Segundo o texto da representação, o vídeo comete inúmeras acusações, difamações e ações inconstitucionais que objetivam, numa toada de aniquilação dos Poderes Legislativo e Judiciário, além da supressão de garantias fundamentais, anulação das conquistas democráticas tornadas realidades com a Constituição Federal cidadã, promulgada em 1988. 

“O vídeo afirma que a intervenção militar seria algo necessário para a garantia de direitos individuas. Isso é um atentando claro contra a democracia e o Estado de Direito. O vídeo também incita a população a apoiar intervenção militar, com Bolsonaro, invocando práticas da ditadura militar. Portanto, é uma publicação que afronta a democracia e fere frontalmente os poderes judiciário e Legislativo”, disse Frei Anastácio.

O parlamentar acrescentou que se trata de um conteúdo que também incentiva à violência e enaltece as ideologias fantasiosas de “conspiração comunista”. “É uma produção perigosa, ensinando como se daria a intervenção. Com Certeza, foi feito por quem entende do assunto. O conteúdo fere a democracia e está previsto no código penal, com prisão e multas.

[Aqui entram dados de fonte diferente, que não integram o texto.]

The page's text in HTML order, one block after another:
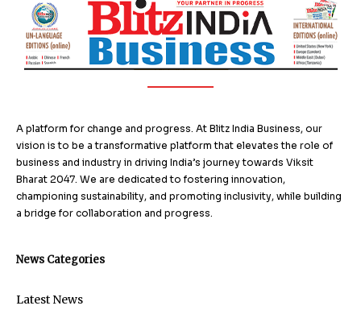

Na Representação Criminal que fizemos ao Ministério Público Federal, estamos solicitando que o vídeo seja tirado da internet imediatamente”, destacou Frei Anastácio.

Identificação dos produtores

O parlamentar disse ainda que na representação está sendo solicitado que os produtores sejam identificados e também quem publicou o conteúdo no Youtube. “Solicitamos que todos os responsáveis por essa publicação criminosa sejam punidos. Não podemos confundir liberdade de expressão, com libertinagem criminosa de comunicação, que fere a democracia, ataca a constituição e à legislação brasileira”, concluiu o deputado.